Several introductory set theory books (Hrbacek & Jech, Enderton, Pinter) use very similar reasoning to develop the natural numbers. The argument used in Hrbacek & Jech (minus some supplementary explanatory comments) is pretty much word-for-word as follows:
Definition: The successor of a set $x$ is the set $S(x) = x \cup \{x\}$
We use the more suggestive notation $n + 1$ for $S(n)$ in what follows
Definition: A set $I$ is called inductive if
(a) $\emptyset \in I$
(b) If $n \in I$, then $(n + 1) \in I$
The Axiom of Infinity: An inductive set exists.
Definition: The set of all natural numbers is the set
$\mathbf{N} = \{x \mid x \in I$ for every inductive set $I\}$.

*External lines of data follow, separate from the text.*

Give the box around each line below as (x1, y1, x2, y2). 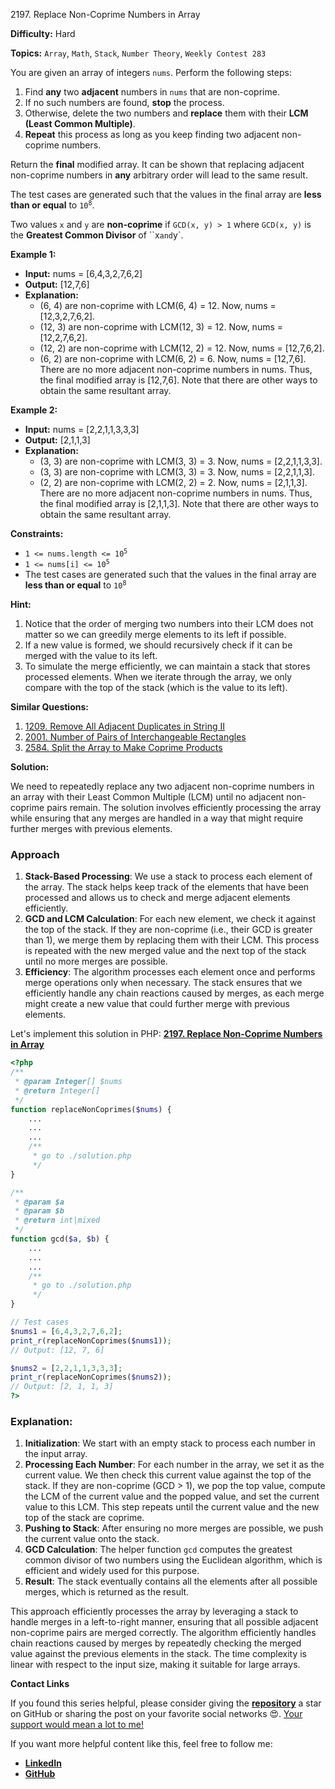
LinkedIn (24, 1757, 62, 1769)
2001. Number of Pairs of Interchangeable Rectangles (24, 731, 247, 743)
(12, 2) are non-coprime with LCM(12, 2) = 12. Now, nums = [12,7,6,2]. (39, 342, 325, 354)
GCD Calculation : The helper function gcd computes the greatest (24, 1544, 293, 1556)
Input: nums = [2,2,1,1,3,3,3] (24, 424, 140, 435)
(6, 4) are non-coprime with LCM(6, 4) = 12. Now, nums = (39, 300, 277, 311)
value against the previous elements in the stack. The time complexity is (10, 1648, 308, 1660)
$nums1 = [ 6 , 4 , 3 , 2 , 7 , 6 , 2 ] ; (10, 1326, 123, 1336)
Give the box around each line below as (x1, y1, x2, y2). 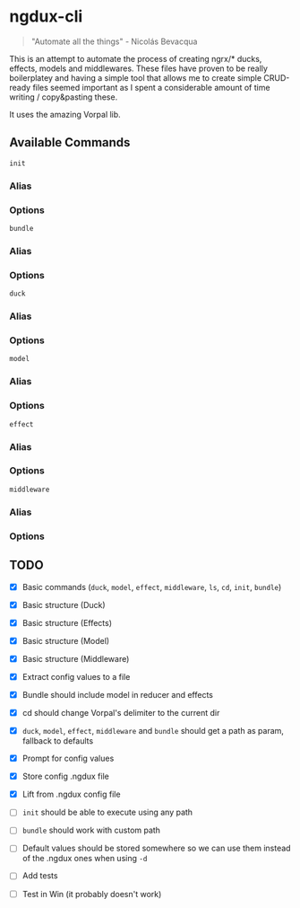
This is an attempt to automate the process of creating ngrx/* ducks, (9, 53, 262, 64)
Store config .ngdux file (21, 771, 109, 782)
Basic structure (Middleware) (21, 653, 130, 664)
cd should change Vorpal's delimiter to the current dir (21, 707, 220, 718)
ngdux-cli (9, 6, 83, 27)
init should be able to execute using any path (21, 807, 193, 818)
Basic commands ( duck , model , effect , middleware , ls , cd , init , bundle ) (21, 581, 282, 592)
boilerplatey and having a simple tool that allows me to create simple (9, 72, 262, 83)
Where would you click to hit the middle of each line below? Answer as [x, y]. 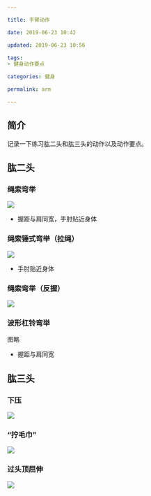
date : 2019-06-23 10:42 [42, 32]
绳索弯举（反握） [36, 289]
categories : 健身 [31, 77]
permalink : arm [29, 89]
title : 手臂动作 [29, 20]
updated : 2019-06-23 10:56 [46, 45]
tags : [15, 58]
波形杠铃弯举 [29, 323]
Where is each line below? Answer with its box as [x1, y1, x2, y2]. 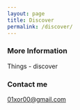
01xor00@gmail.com [7, 95, 66, 103]
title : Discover [7, 17, 54, 24]
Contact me [7, 79, 48, 89]
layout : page [7, 10, 45, 17]
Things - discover [7, 62, 58, 70]
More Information [7, 46, 67, 56]
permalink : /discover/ [7, 23, 73, 30]
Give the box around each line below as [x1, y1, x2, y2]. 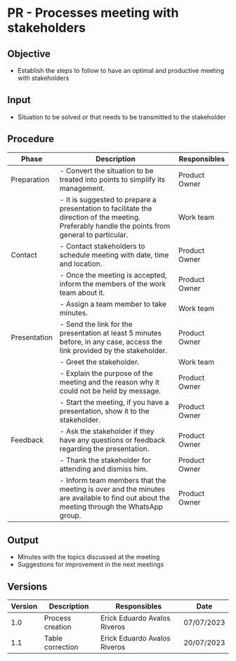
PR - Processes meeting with [7, 5, 179, 21]
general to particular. [59, 229, 129, 239]
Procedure [7, 133, 55, 145]
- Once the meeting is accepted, [59, 270, 167, 280]
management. [59, 183, 105, 193]
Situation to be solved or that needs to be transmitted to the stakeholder [17, 112, 226, 121]
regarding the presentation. [59, 443, 150, 453]
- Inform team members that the [59, 475, 166, 485]
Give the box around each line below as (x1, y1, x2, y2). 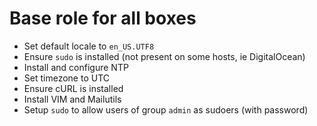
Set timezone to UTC (23, 72, 110, 84)
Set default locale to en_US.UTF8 (23, 40, 155, 52)
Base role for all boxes (9, 7, 197, 30)
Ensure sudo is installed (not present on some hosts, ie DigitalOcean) (23, 50, 306, 62)
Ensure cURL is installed (23, 82, 124, 94)
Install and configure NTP (23, 61, 129, 73)
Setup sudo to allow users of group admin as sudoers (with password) (23, 103, 309, 116)
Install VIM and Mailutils (23, 93, 122, 105)
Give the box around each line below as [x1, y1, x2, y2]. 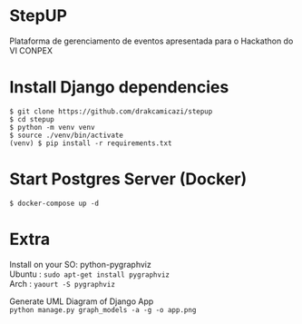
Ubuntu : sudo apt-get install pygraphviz [9, 269, 170, 280]
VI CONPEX [9, 44, 53, 55]
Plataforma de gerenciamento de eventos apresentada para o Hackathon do [9, 35, 294, 46]
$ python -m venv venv [9, 123, 95, 132]
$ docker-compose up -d [9, 199, 100, 208]
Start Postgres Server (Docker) [9, 169, 248, 190]
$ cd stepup [9, 114, 54, 123]
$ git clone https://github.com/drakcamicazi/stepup [9, 106, 213, 116]
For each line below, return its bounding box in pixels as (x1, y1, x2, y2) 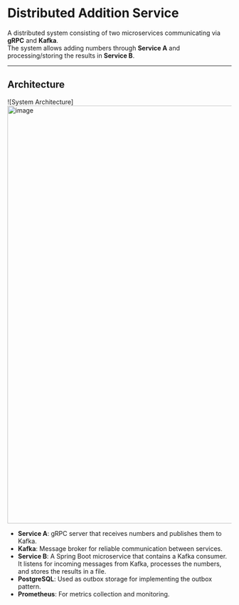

The issue I see with this is in the last step defining the set $\mathbf{N}$ of natural numbers (which is presumably supposed to yield an $\mathbf{N}$ equal to the set of all finite von Neumann ordinals): The Axiom of Infinity guarantees the existence of an inductive set (let's call it $I_0$). But the Axiom of Infinity does not guarantee that $I_0$ doesn't contain some other elements besides ordinals, nor does it (by itself) guarantee that any other inductive set besides $I_0$ exists. If $I_0$ is the only inductive set and it contains elements that are not ordinals, then "the set of elements belonging to every inductive set" is just $I_0$ itself, which is NOT what you want (given that $I_0$ contains non-ordinals).
In order for the above-quoted development of the natural numbers to work, it seems like you need another step in the argument to get from the existence of an inductive set to the existence of other inductive sets, so that their intersection will be guaranteed to yield just the finite ordinals. Presumably the Powerset Axiom could do this for you? Perhaps the use of the Powerset Axiom is assumed but not explicitly stated? But I would think that's not a step you should skip in an *introductory* text.
So, bottom-line question: Is this development of the natural numbers indeed incomplete, or am I just missing something here?